Certains voyageurs à vélo ne jurent que par les routes bien propres et bien lisses, fuyant les très inconfortables pistes… de tels voyageurs, en Lituanie, sont alors très vite limités dans leur choix : ne restent pour eux guère plus que les nationales qui puissent convenir à leur choix de confort, dans l’attente des futures réfactions de réseaux plus denses élargis aux départementales et autres plus petites routes.

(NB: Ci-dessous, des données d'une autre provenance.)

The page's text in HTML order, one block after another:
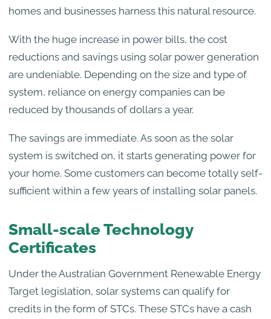
homes and businesses harness this natural resource.
With the huge increase in power bills, the cost
reductions and savings using solar power generation
are undeniable. Depending on the size and type of
system, reliance on energy companies can be
reduced by thousands of dollars a year.
The savings are immediate. As soon as the solar
system is switched on, it starts generating power for
your home. Some customers can become totally self-
sufficient within a few years of installing solar panels.
Small-scale Technology
Certificates
Under the Australian Government Renewable Energy
Target legislation, solar systems can qualify for
credits in the form of STCs. These STCs have a cash
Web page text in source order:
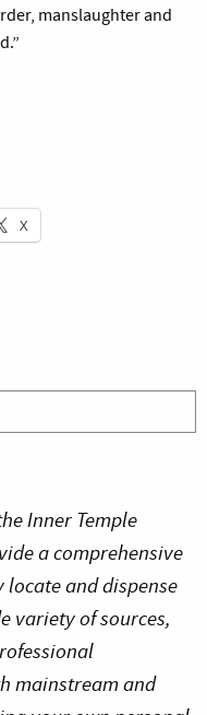
manslaughter and
X
Inner Temple
a comprehensive
and dispense
variety of sources,
mainstream and
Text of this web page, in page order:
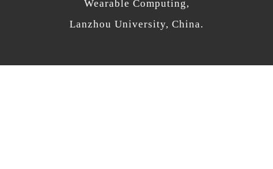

Nous en avons rencontré, et il faut bien admettre que les discussions tournent alors souvent court : les atomes ne crochent pas, les charges électriques semblent même parfois se repousser, bref, les aspirations sont simplement autres. La démarche n’est alors pas la même : les uns ont à cœur de faire tourner les jambes et le compteur, les autres, de provoquer la diversité et de remplir des carnets.

Les moteurs sont simplement différents.

Lors de ces confrontations, une certaine tendance semble se dessiner : il semblerait (au risque de provoquer une levée de boucliers), que la vitesse soit inversement proportionnelle à la densité de découverte…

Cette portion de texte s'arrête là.